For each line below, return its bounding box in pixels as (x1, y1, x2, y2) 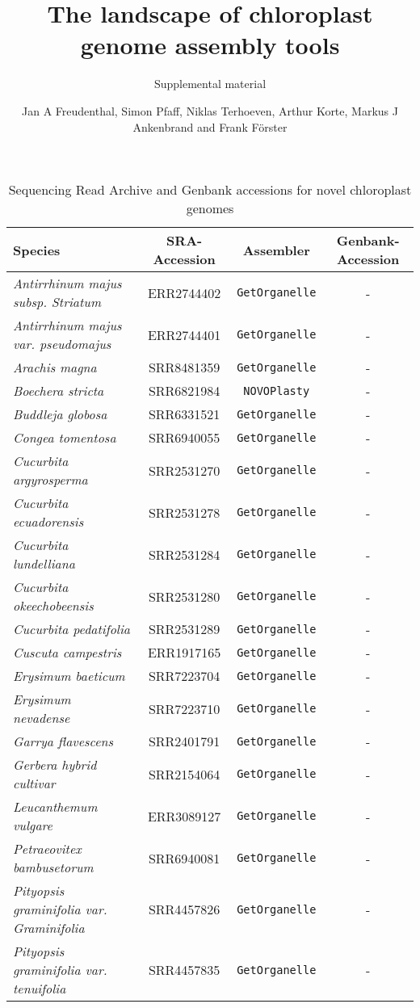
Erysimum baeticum (13, 666, 125, 686)
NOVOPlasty (243, 384, 310, 397)
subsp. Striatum (13, 292, 102, 312)
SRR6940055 (148, 428, 220, 447)
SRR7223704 (148, 666, 220, 686)
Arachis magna (13, 358, 97, 377)
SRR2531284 (148, 544, 220, 564)
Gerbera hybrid (13, 755, 97, 775)
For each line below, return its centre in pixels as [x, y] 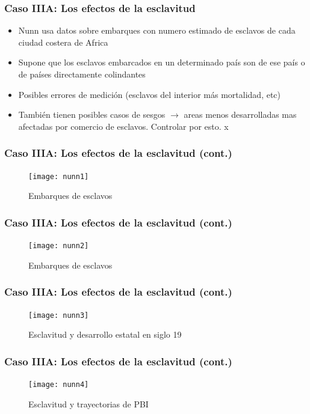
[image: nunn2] [59, 246]
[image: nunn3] [59, 315]
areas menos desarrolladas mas [240, 114]
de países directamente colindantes [82, 74]
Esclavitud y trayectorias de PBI [88, 403]
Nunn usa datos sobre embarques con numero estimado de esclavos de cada [157, 30]
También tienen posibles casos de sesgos [92, 114]
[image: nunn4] [59, 385]
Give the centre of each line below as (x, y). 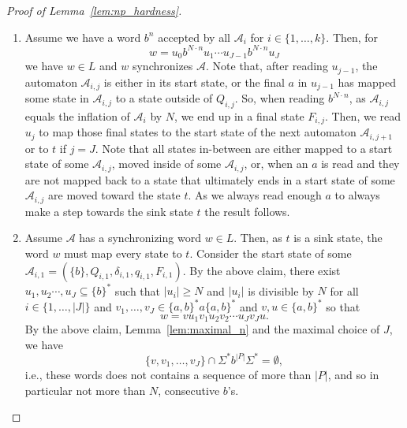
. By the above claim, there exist (261, 270)
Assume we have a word (83, 37)
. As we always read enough (255, 195)
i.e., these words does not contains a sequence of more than (168, 374)
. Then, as (258, 238)
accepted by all (194, 37)
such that (138, 290)
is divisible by (281, 290)
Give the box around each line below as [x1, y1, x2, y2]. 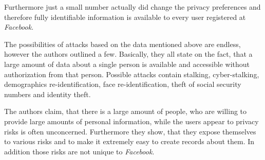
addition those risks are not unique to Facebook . [4, 146, 155, 156]
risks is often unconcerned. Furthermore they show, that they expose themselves [4, 126, 256, 136]
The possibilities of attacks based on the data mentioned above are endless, [4, 38, 241, 49]
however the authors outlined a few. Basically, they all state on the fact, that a [4, 49, 253, 59]
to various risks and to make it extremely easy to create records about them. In [4, 136, 255, 147]
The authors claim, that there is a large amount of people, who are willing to [4, 106, 247, 117]
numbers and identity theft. [4, 88, 91, 99]
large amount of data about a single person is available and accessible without [4, 58, 250, 69]
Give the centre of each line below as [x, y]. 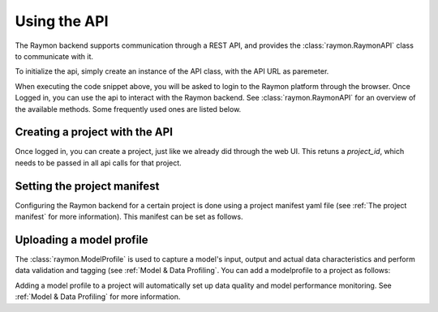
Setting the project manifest [87, 186]
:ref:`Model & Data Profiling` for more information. [98, 297]
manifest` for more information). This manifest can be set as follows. [129, 217]
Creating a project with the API [94, 132]
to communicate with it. [54, 56]
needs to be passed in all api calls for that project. [98, 163]
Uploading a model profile [82, 239]
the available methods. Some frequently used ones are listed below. [128, 109]
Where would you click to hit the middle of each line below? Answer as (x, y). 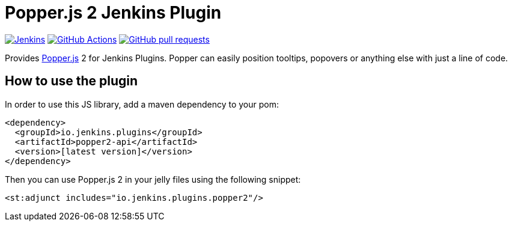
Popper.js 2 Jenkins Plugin (113, 13)
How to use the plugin (72, 81)
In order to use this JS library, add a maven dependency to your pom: (142, 104)
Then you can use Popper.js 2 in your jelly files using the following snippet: (153, 179)
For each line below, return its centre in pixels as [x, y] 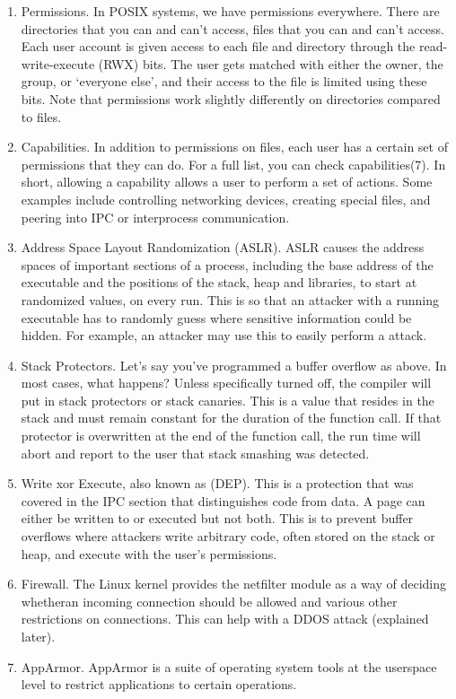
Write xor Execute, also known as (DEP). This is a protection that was [217, 483]
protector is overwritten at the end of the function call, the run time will [221, 436]
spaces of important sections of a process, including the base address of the [227, 264]
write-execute [58, 63]
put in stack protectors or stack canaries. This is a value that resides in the [228, 400]
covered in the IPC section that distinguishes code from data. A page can [223, 500]
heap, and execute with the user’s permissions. [149, 553]
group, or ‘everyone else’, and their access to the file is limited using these [224, 81]
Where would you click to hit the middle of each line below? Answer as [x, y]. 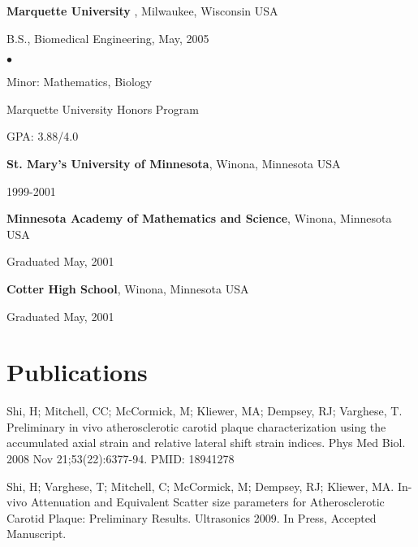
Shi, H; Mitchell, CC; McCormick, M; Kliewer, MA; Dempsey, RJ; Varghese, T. [205, 411]
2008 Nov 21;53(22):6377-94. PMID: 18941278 [121, 459]
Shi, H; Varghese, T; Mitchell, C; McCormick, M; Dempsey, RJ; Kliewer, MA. [200, 486]
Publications [77, 372]
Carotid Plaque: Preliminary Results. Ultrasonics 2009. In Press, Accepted [192, 517]
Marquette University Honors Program [103, 109]
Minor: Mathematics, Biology [80, 82]
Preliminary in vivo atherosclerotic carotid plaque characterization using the [196, 426]
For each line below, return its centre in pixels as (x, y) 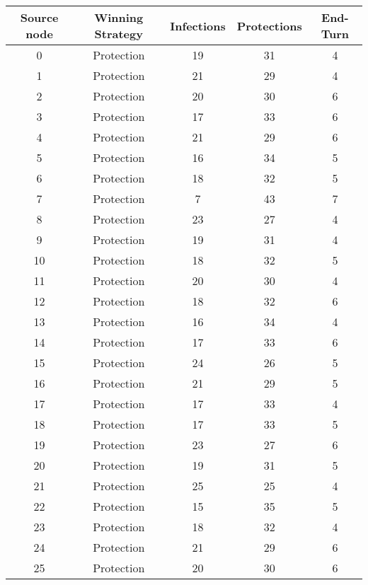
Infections (198, 25)
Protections (269, 25)
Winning (119, 17)
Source (39, 17)
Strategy (119, 34)
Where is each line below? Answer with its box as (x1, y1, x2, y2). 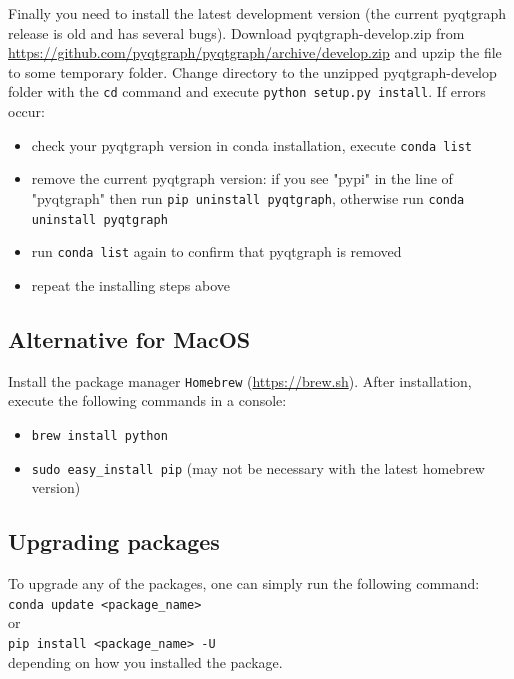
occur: (8, 101, 45, 122)
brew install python (31, 428, 168, 443)
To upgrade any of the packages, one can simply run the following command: (8, 573, 480, 593)
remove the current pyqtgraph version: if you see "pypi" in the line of (31, 168, 453, 189)
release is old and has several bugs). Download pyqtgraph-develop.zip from (8, 22, 465, 43)
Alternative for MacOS (8, 323, 251, 354)
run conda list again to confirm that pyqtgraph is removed (31, 241, 402, 262)
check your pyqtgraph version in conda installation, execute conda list (31, 134, 472, 155)
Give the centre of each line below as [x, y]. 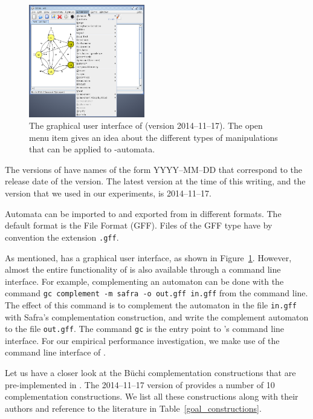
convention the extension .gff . [62, 237]
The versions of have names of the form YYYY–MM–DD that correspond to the [153, 169]
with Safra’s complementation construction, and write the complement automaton [157, 317]
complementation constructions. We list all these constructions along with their [152, 396]
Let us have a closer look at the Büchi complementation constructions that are [150, 373]
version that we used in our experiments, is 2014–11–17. [108, 193]
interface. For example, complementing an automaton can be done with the [144, 281]
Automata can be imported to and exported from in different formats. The [143, 213]
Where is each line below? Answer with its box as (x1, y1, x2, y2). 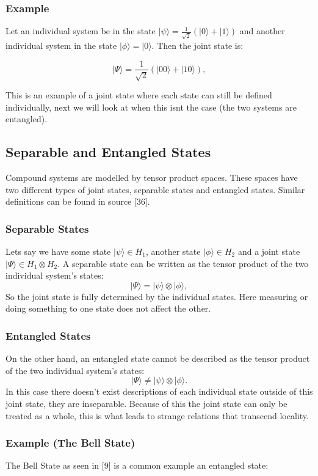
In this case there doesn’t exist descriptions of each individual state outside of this (5, 385, 313, 398)
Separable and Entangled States (5, 142, 211, 161)
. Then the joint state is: (151, 38, 244, 51)
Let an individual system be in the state (5, 24, 156, 37)
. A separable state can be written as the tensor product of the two (57, 257, 309, 269)
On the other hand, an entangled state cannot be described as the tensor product (5, 352, 310, 365)
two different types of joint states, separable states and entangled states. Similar (5, 183, 305, 196)
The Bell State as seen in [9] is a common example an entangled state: (5, 459, 269, 472)
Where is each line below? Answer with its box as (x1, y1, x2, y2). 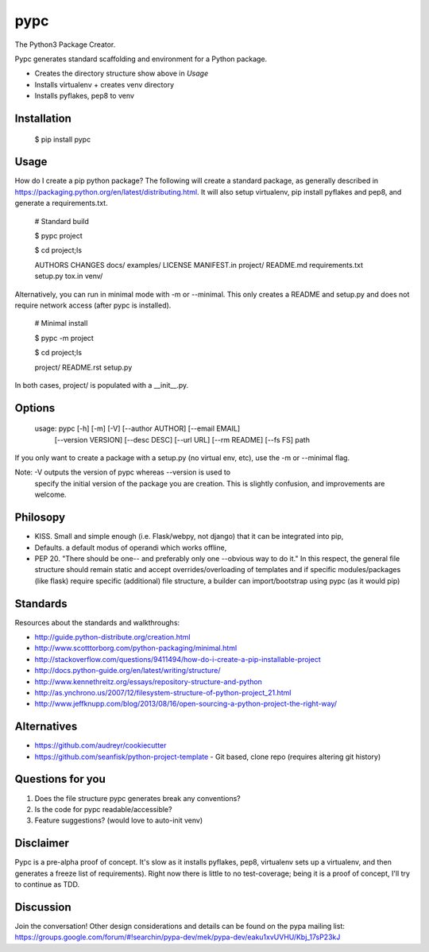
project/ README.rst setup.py (34, 362, 133, 372)
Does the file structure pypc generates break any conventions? (34, 793, 242, 803)
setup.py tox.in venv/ (34, 271, 103, 281)
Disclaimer (14, 837, 69, 850)
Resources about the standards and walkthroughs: (14, 617, 180, 627)
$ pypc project (34, 230, 83, 240)
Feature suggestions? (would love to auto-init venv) (34, 815, 203, 826)
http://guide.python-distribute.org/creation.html (34, 633, 191, 642)
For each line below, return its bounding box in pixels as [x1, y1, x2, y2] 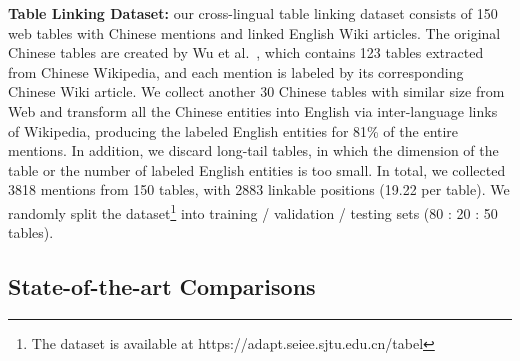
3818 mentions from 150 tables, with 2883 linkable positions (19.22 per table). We [8, 179, 510, 200]
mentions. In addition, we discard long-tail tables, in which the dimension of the [8, 140, 499, 161]
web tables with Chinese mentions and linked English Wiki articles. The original [8, 22, 501, 43]
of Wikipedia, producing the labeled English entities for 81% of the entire [8, 120, 459, 141]
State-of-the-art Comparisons [8, 271, 316, 302]
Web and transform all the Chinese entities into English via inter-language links [8, 100, 498, 121]
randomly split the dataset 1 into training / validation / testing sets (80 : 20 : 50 [8, 199, 498, 223]
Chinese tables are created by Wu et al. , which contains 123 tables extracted [8, 42, 484, 63]
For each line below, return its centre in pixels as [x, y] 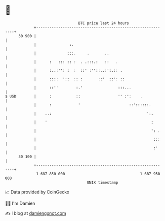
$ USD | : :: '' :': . [74, 96]
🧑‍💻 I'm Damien [20, 203]
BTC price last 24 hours [104, 23]
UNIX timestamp [103, 182]
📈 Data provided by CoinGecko [37, 192]
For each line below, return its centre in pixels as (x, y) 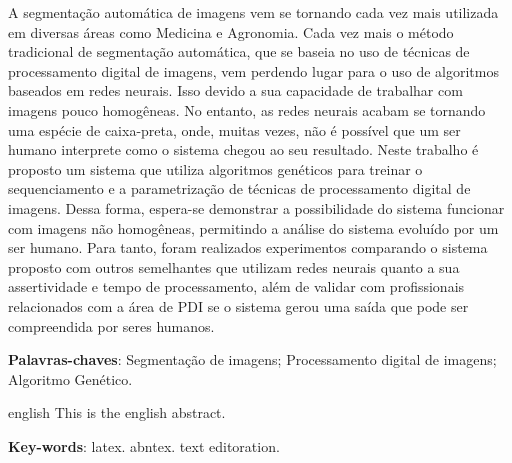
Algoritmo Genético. (70, 378)
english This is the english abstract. (117, 412)
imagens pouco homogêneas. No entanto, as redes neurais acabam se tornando (247, 109)
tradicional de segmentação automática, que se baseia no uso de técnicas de (239, 51)
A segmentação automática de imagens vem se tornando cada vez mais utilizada (253, 12)
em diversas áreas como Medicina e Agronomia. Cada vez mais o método (231, 31)
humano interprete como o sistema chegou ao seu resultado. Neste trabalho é (243, 149)
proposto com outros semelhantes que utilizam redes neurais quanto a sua (234, 266)
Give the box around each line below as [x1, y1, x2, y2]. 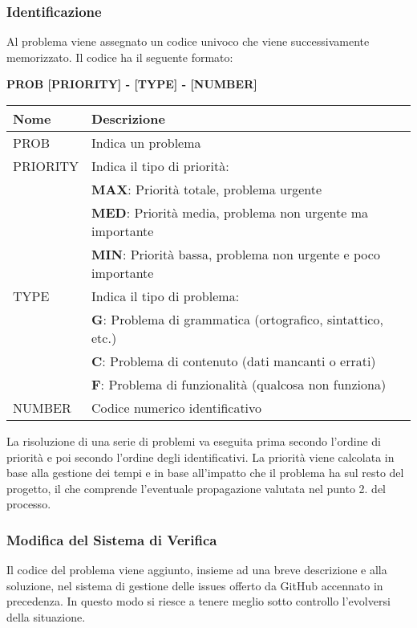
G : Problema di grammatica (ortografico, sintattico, [91, 310, 383, 328]
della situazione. [6, 608, 86, 625]
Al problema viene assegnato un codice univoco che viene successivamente [6, 33, 370, 50]
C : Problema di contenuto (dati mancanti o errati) [91, 352, 376, 370]
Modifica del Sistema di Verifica [6, 529, 217, 549]
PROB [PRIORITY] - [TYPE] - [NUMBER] [6, 75, 257, 92]
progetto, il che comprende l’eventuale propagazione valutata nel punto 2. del [6, 479, 387, 496]
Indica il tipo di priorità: [91, 157, 229, 175]
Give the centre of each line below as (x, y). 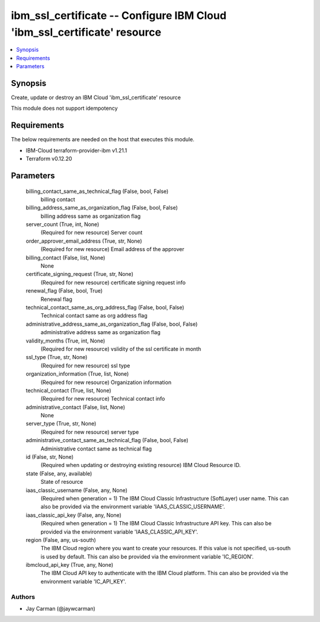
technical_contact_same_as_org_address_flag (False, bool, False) (105, 307)
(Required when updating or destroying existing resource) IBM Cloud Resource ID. (141, 465)
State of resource (62, 482)
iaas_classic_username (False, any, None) (76, 490)
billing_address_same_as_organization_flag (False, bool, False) (102, 208)
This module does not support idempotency (64, 108)
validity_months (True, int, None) (65, 341)
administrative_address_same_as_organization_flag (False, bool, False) (112, 324)
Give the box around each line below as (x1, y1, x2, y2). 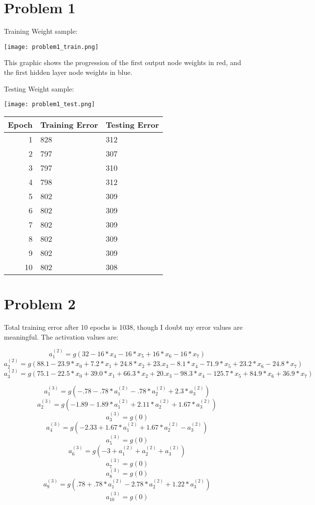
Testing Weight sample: (4, 83, 74, 93)
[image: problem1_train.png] (4, 43, 99, 50)
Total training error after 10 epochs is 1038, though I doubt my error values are (4, 321, 243, 332)
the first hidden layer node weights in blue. (4, 67, 133, 77)
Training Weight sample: (4, 26, 78, 36)
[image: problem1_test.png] (4, 101, 95, 108)
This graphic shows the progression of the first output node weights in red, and (4, 57, 241, 68)
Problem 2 (4, 294, 76, 313)
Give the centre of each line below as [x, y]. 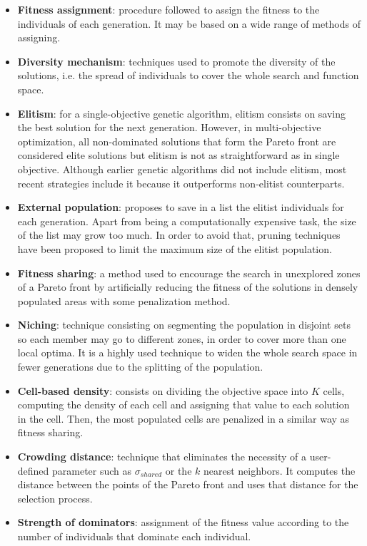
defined [33, 470]
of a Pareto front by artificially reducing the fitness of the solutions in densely [188, 287]
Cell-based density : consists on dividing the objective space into [163, 390]
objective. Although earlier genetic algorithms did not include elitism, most [182, 169]
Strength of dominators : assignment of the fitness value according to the [183, 522]
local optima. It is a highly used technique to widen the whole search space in [187, 352]
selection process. [55, 498]
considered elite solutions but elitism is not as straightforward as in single [179, 155]
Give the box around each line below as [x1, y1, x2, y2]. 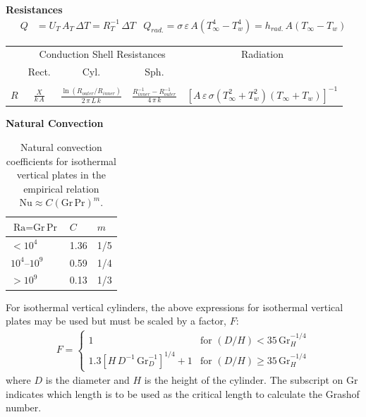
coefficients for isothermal [6, 153, 116, 168]
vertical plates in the [16, 167, 106, 182]
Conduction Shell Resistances [39, 47, 166, 61]
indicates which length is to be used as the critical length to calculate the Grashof [6, 386, 360, 401]
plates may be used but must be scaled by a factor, [6, 313, 226, 328]
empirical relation [23, 181, 99, 195]
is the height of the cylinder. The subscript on [144, 373, 343, 387]
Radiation [240, 47, 283, 61]
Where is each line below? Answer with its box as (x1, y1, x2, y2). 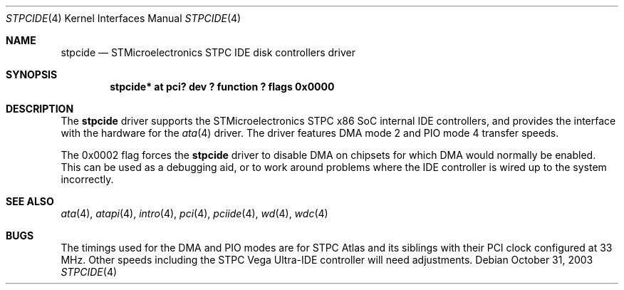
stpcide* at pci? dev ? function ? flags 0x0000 (110, 81, 335, 93)
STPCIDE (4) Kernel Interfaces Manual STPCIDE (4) (6, 12, 241, 24)
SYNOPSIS (6, 68, 58, 81)
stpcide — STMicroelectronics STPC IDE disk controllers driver (61, 46, 355, 58)
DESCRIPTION (6, 103, 74, 115)
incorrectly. (61, 173, 114, 185)
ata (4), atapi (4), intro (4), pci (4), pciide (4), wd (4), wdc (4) (61, 207, 328, 219)
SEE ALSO (6, 195, 54, 207)
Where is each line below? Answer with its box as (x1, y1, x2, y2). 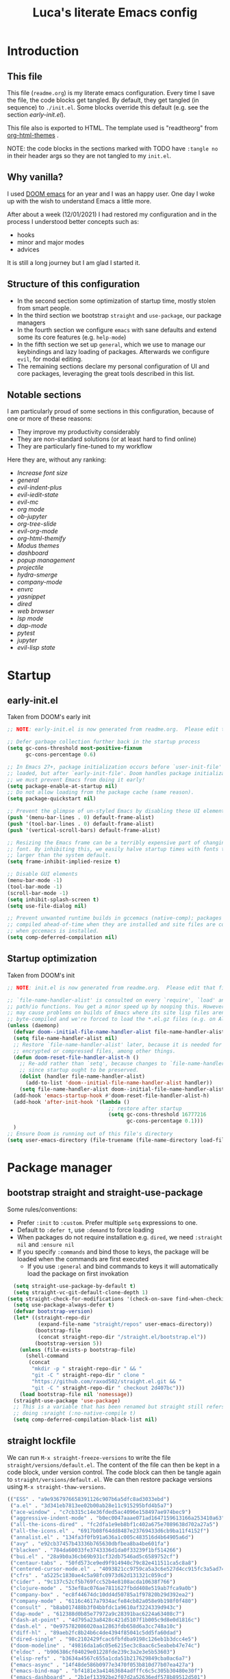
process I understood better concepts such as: (7, 217, 139, 225)
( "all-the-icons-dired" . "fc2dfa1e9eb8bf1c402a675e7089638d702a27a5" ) (10, 1522, 219, 1528)
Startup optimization (7, 953, 97, 965)
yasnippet (16, 592, 46, 601)
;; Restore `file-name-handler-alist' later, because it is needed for (13, 1041, 222, 1048)
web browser (16, 607, 55, 616)
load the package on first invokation (27, 1269, 129, 1278)
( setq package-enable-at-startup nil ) (7, 783, 118, 790)

■ ■ ■ ■ ■

From the data above, gather every line that includes the word "they".

risks is often unconcerned. Furthermore they show, that they expose themselves [4, 126, 256, 136]
however the authors outlined a few. Basically, they all state on the fact, that a [4, 49, 253, 59]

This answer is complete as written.